詩・小説・批評・哲学など テーマは「世界と自分のあり方」全体です

 幸福は自らの内にあり、外側にはない、という事 




 太宰治が「チャンス」という短編で、恋愛とは要するに意志だという事を言っていた。以前から太宰は好きだったが、こういうのを見て、ますます好きになった。

 最近、テレビやネットなどで、僕には馬鹿馬鹿しいとしか思えない理屈を、東大卒などの非常に頭の良い人などが言っていてびっくりしたりする。例えば「〇〇すれば、××という脳内物質が出るからいいですよ」のような理屈である。これは一見、科学的に見えるが、おそらく、そうではない。では、人間はついに、「××」という脳内物質を放出するために日頃行動するのか?という奇妙な問いが、その理屈のすぐ後に控えているからだ。しかし、ある行動をした時に、ある脳内物質が放出され、それが我々に快感を与える、というような理屈ならそれは科学者として正しいだろう。しかし、だからそれが「良いのだ」とは全く結論できないのだ。この点が、今の疑似科学者達に対して僕が一番疑わしく思っている点だ。また、同様に僕は、スピリチュアリズムについても、似たような疑問を持っている。

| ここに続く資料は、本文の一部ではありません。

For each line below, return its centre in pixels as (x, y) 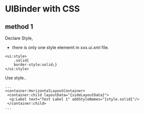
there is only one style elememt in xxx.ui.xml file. (60, 47)
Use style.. (16, 78)
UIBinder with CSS (43, 9)
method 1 (19, 27)
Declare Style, (19, 38)
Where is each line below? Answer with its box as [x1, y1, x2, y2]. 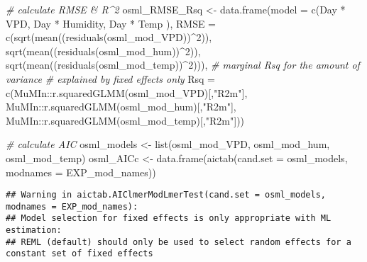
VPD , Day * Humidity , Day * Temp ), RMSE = [6, 16, 217, 30]
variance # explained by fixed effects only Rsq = [6, 71, 215, 86]
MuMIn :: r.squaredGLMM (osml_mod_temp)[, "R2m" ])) [6, 113, 245, 127]
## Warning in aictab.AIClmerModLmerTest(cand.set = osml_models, [6, 190, 327, 200]
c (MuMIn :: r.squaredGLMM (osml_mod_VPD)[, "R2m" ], [6, 85, 248, 100]
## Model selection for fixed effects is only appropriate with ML [6, 213, 332, 224]
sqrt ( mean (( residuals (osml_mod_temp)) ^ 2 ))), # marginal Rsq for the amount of [6, 57, 360, 72]
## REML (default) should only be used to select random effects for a [6, 237, 351, 247]
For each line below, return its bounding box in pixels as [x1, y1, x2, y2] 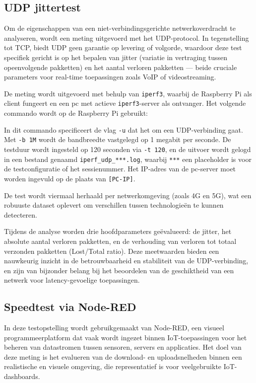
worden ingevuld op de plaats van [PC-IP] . [4, 173, 135, 183]
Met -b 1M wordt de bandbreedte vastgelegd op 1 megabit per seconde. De [4, 134, 231, 145]
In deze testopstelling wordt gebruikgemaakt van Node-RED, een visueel [4, 322, 224, 333]
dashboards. [4, 371, 40, 382]
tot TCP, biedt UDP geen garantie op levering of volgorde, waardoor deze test [4, 42, 242, 53]
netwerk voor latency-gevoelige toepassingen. [4, 275, 140, 285]
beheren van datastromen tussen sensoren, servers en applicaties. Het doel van [4, 342, 242, 352]
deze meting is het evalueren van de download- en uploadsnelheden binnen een [4, 351, 242, 362]
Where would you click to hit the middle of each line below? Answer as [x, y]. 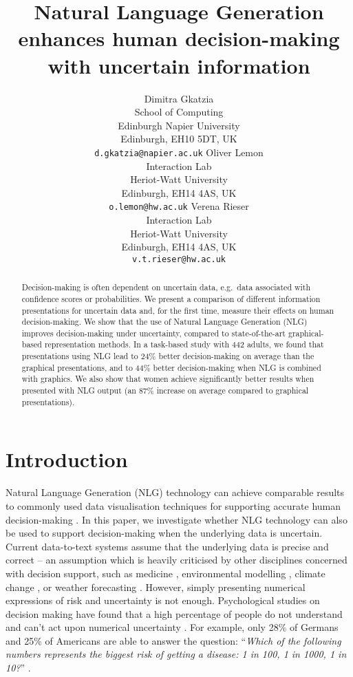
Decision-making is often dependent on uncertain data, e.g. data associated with [166, 287]
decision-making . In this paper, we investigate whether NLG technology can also [176, 519]
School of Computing [179, 112]
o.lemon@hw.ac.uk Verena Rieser [179, 206]
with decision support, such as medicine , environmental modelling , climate [165, 573]
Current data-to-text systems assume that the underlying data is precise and [167, 546]
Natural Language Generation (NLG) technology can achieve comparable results [175, 492]
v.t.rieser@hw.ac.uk [179, 259]
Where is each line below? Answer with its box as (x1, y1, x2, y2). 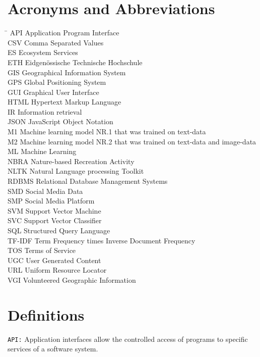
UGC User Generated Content (8, 254, 101, 265)
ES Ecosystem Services (8, 47, 78, 58)
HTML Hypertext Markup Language (8, 96, 121, 107)
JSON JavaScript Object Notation (8, 116, 113, 127)
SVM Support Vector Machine (8, 205, 101, 216)
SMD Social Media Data (8, 185, 83, 196)
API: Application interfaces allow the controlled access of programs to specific (8, 333, 248, 344)
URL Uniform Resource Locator (8, 265, 107, 275)
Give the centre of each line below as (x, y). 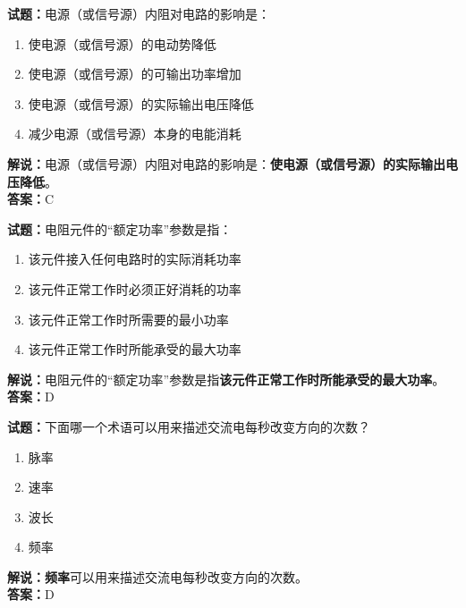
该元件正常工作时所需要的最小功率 (128, 319)
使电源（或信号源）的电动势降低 (122, 43)
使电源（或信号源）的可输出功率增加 (135, 74)
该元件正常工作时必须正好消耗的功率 (135, 288)
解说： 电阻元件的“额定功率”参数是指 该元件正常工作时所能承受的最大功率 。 (226, 379)
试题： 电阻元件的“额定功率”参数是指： (120, 228)
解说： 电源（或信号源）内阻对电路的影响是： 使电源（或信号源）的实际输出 (226, 163)
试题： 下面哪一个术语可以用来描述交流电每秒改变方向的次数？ (189, 426)
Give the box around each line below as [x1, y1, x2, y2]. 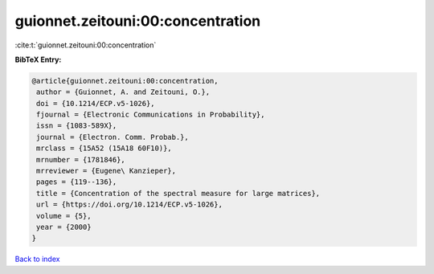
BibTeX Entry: [14, 55, 62, 64]
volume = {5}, [36, 211, 92, 220]
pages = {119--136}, [36, 178, 117, 186]
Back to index [14, 254, 60, 264]
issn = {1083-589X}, [36, 121, 117, 130]
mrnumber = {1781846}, [36, 155, 126, 164]
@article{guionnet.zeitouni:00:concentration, [31, 76, 219, 85]
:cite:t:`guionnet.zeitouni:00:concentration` [14, 40, 157, 50]
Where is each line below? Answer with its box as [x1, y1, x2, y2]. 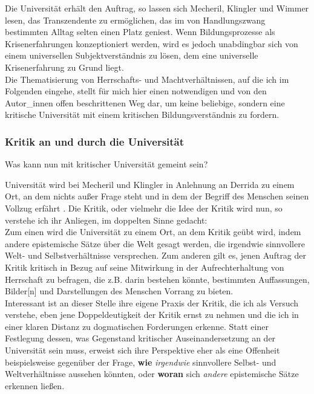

 文学とか哲学とかいう領域を歩いて行くと、人間というのは非常に奇妙なものだと心底納得する。例えば、「成功者は〇〇している」みたいな理屈に対して、文学・哲学的な領域は次のように反発する事ができる。「どうして、誰も彼もが成功したがっていると勝手に結論付けるのだ? 人間には、成功や幸福を愛するとともに、不幸や絶望を愛するという根強い精神もあるのだ。成功や快楽が良いとは、どのような価値観なのだ? そしてその価値観に基づいて、一連の唯物論的な物質の放出や離散を価値つけているというのはどういう事なのだ?」と。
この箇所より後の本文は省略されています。